No que pode ser considerada uma manobra contábil, o governo do Estado deixou de fora do balanço do terceiro quadrimestre de 2015 os R$ 2,5 bilhões referentes aos depósitos judiciais, que foram contabilizados apenas como receita e não como “empréstimo”, uma vez que esse montante terá que ser quitado futuramente.

A estratégia permitiu ao governo manter-se dentro do limite máximo de gastos da Lei de Responsabilidade Fiscal (LRF), que é de 200% na relação entre a  Dívida Corrente Líquida (DCL) e a Receita Corrente Líquida (RCL). Na prática, significa que a situação financeira do Estado é mais grave do que parece.

Ontem, o secretário de Estado da Fazenda, José Afonso Bicalho, apresentou o Relatório de Gestão Fiscal de 2015, e confirmou que os depósitos judiciais foram contabilizados como receita. Questionado duas vezes se valores não deveriam ser contabilizados como dívida, o titular da pasta informou apenas que o Estado mantém um fundo com 30% do valor repassado pelo Tribunal de Justiça.

Assim, a relação da DCL com a RCL está, atualmente, em 198,66%. Caso os montante utilizado fosse contabilizado, o percentual seria de 203,56%.

A manobra contraria entendimento do corpo técnico do Tribunal de Contas da União (TCU) e do Tesouro Nacional. O auditor de controle externo do TCU Antônio Carlos Costa D’Avila Carvalho Júnior argumenta que os recursos provenientes de depósitos judiciais têm de ser contabilizados como dívida. Ele fez a afirmação em audiência pública realizada em setembro passado, no Supremo Tribunal Federal.

“Ressalto que não é um entendimento do TCU, que não se debruçou sobre o assunto, mas o corpo técnico entende que esse uso é, sim, uma operação de crédito, operação de endividamento público”, disse.

Jogada
 
Já a Secretaria do Tesouro Nacional (STN) publicou a Nota Técnica 873, em maio de 2005, em que adota o mesmo posicionamento. “Os valores referentes aos depósitos judiciais deverão constar no Demonstrativo da Dívida Consolidada Líquida que integra o Relatório de Gestão Fiscal, na linha de “outras dívidas”, afirmam os pesquisadores Fanny Keller Alves de Aquino e João Henrique Pederiva, em artigo que analisa as normas relativas ao tema.
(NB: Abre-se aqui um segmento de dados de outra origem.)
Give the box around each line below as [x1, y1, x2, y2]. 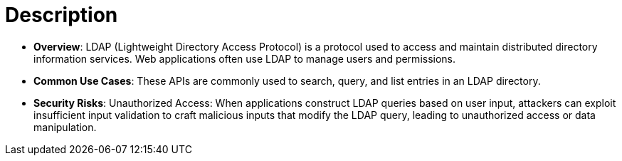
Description [5, 3, 118, 27]
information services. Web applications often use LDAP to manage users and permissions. [33, 52, 456, 65]
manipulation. [33, 120, 97, 133]
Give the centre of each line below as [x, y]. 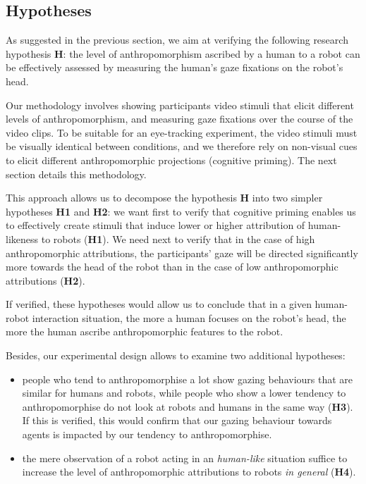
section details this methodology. [76, 174]
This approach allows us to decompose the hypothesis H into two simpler [164, 198]
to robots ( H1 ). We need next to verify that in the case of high [178, 238]
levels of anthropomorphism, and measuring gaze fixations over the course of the [179, 119]
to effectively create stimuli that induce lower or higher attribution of [155, 225]
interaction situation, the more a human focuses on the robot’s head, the [189, 317]
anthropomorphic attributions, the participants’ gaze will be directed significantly [182, 253]
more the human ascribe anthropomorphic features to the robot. [145, 331]
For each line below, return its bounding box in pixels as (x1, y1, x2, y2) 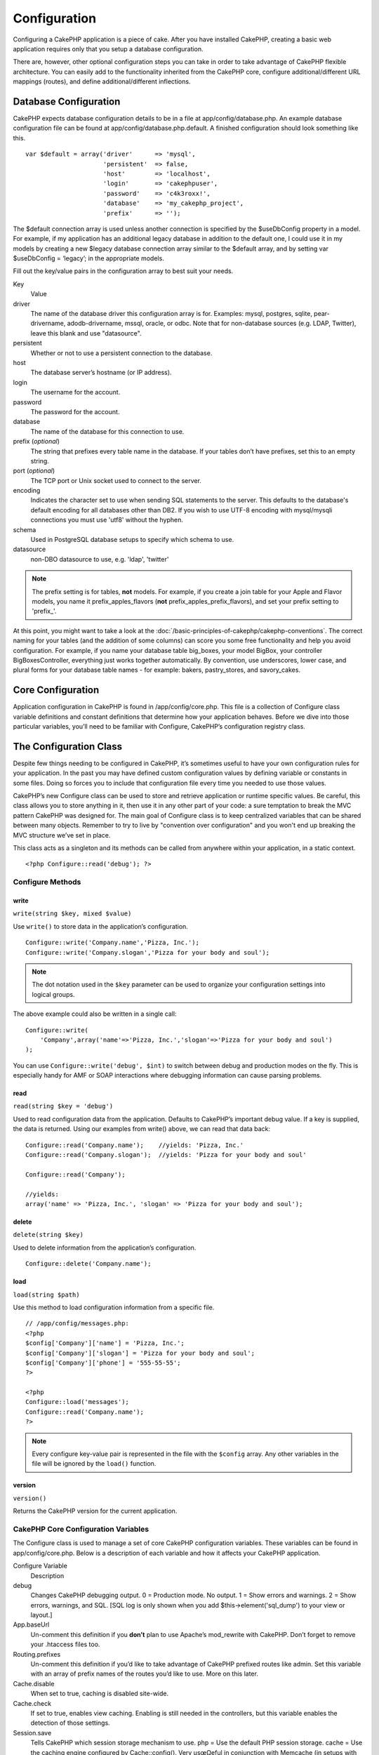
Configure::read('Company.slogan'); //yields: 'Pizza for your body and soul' (25, 1151, 307, 1159)
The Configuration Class (13, 741, 123, 753)
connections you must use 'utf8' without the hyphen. (30, 516, 184, 524)
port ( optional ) (13, 467, 55, 475)
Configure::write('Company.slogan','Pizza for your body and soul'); (25, 948, 270, 956)
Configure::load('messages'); (25, 1398, 130, 1406)
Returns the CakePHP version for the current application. (13, 1506, 178, 1516)
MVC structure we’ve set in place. (13, 830, 111, 839)
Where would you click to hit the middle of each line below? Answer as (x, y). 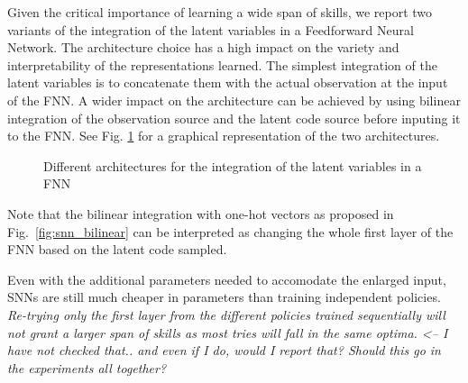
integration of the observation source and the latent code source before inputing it (234, 118)
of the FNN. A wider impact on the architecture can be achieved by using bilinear (234, 100)
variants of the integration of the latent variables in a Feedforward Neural (211, 29)
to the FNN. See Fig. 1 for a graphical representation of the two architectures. (224, 136)
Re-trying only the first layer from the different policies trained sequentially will (226, 314)
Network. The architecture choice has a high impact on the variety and (203, 47)
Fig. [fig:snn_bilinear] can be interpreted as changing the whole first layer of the (230, 231)
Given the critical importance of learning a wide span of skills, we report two (220, 12)
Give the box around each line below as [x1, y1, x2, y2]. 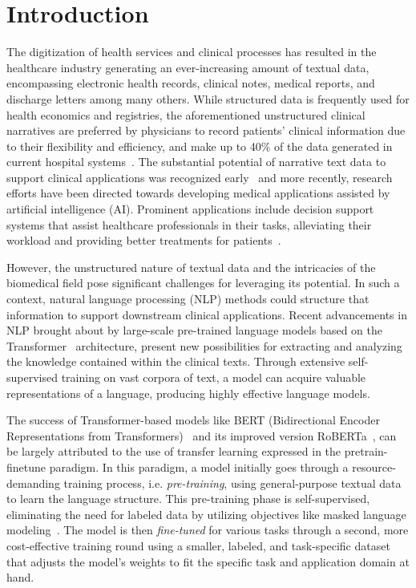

O professor da Escola do Legislativo da Assembleia Legislativa de Minas Gerais, Fabrício Augusto de Oliveira, especialista na dívida mineira, classifica a ação como uma manobra. “É uma jogada contábil. Pra mim, isso (o depósito judicial) é dívida. Você tomou um empréstimo, e inclusive tem que pagar juros. Tem que ser incorporado ao chamado Estoque da Dívida”.
 
A LRF determina que estados que estouram o limite da LRF deixam de receber transferências voluntárias da União e não podem contratar novos empréstimos enquanto estiverem acima do limite legal, definidos pela Resolução nº 40/2001 do Senado.
 
Com a alta do dólar, em 2015 a dívida em moeda estrangeira saltou de R$ 15,9 bilhões para R$ 22,9 bilhões, e tende a ficar ainda maior neste ano

Secretário diz que queda na receita impôs déficit em 2015
 
A queda na receita, em especial do Imposto sobre a Circulação de Mercadorias e Serviços (ICMS), foi apontada pelo secretário de Estado da Fazenda, José Afonso Bicalho, como um dos principais motivos para o déficit de R$ 8,9 bilhões em 2015. Segundo ele, outro motivo importante foi o reajuste salarial de servidores, com percentuais que variaram de 4,2% a 33%, autorizados de 2011 a 2014. Bicalho também disse que faltou equilíbrio aos governos anteriores.

O líder da minoria na Assembleia Legislativa de Minas Gerais, deputado Gustavo Valadares (PSDB), questionou o secretário. “O governo do Estado à época, administrado pelo PSDB e aliados, concedeu reajuste dentro da estrutura financeira que o Estado poderia arcar”. O parlamentar disse que a diminuição na receita é consequência da política do governo federal do PT.

O governo estadual busca novas fontes de receita, e pode se desfazer de patrimônio. Quer também diminuir o percentual de comprometimento mensal com a dívida com a União para até 7%, contra os 13% atuais. Outra proposta é prolongar a dívida com a União em dez anos.